◆ **DATA RECORDS**:
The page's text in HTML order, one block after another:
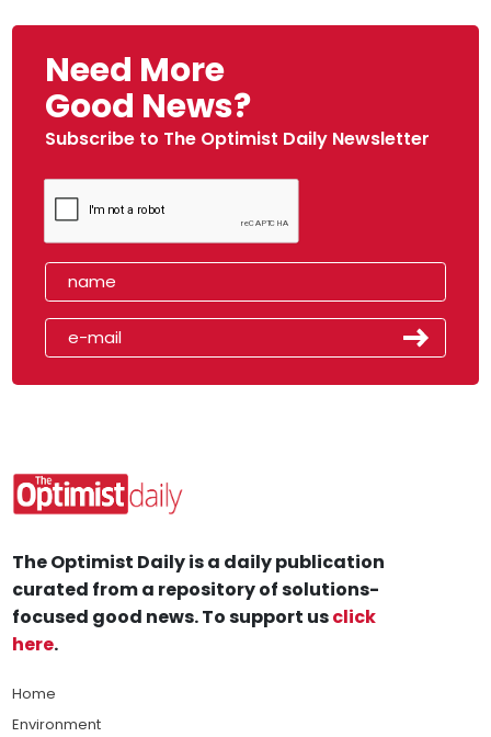
Need More
Good News?
Subscribe to The Optimist Daily Newsletter
The Optimist Daily is a daily publication
curated from a repository of solutions-
focused good news. To support usclick
here.
Home
Environment
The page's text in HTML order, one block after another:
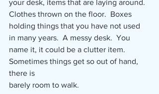
your desk, items that are laying around.
Clothes thrown on the floor.  Boxes
holding things that you have not used
in many years.  A messy desk.  You
name it, it could be a clutter item.
Sometimes things get so out of hand,
there is
barely room to walk.
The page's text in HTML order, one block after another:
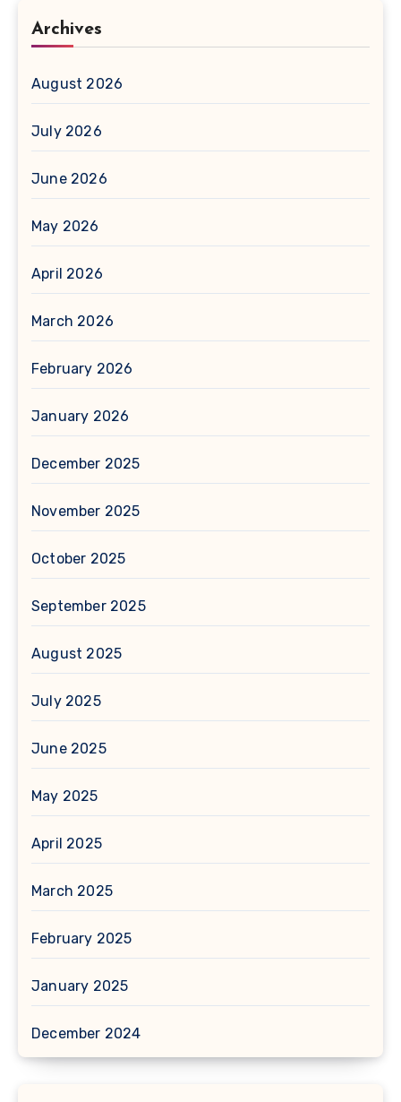
Archives
August 2026
July 2026
June 2026
May 2026
April 2026
March 2026
February 2026
January 2026
December 2025
November 2025
October 2025
September 2025
August 2025
July 2025
June 2025
May 2025
April 2025
March 2025
February 2025
January 2025
December 2024
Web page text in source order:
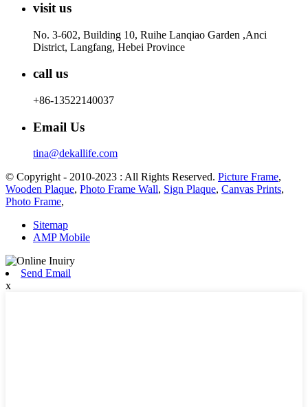
visit us
No. 3-602, Building 10, Ruihe Lanqiao Garden ,Anci
District, Langfang, Hebei Province
call us
+86-13522140037
Email Us
tina@dekallife.com
© Copyright - 2010-2023 : All Rights Reserved. Picture Frame,
Wooden Plaque, Photo Frame Wall, Sign Plaque, Canvas Prints,
Photo Frame,
Sitemap
AMP Mobile
Send Email
x

◆ **WORK INSTRUCTIONS**: Exact reproduction of the entries above is required, with pictures excluded.

◆ **RESPONSE BOX**:
The page's text in HTML order, one block after another:
Need More
Good News?
Subscribe to The Optimist Daily Newsletter
The Optimist Daily is a daily publication
curated from a repository of solutions-
focused good news. To support usclick
here.
Home
Environment
The page's text in HTML order, one block after another:
your desk, items that are laying around.
Clothes thrown on the floor.  Boxes
holding things that you have not used
in many years.  A messy desk.  You
name it, it could be a clutter item.
Sometimes things get so out of hand,
there is
barely room to walk.
The page's text in HTML order, one block after another:
Archives
August 2026
July 2026
June 2026
May 2026
April 2026
March 2026
February 2026
January 2026
December 2025
November 2025
October 2025
September 2025
August 2025
July 2025
June 2025
May 2025
April 2025
March 2025
February 2025
January 2025
December 2024
Web page text in source order:
visit us
No. 3-602, Building 10, Ruihe Lanqiao Garden ,Anci
District, Langfang, Hebei Province
call us
+86-13522140037
Email Us
tina@dekallife.com
© Copyright - 2010-2023 : All Rights Reserved. Picture Frame,
Wooden Plaque, Photo Frame Wall, Sign Plaque, Canvas Prints,
Photo Frame,
Sitemap
AMP Mobile
Send Email
x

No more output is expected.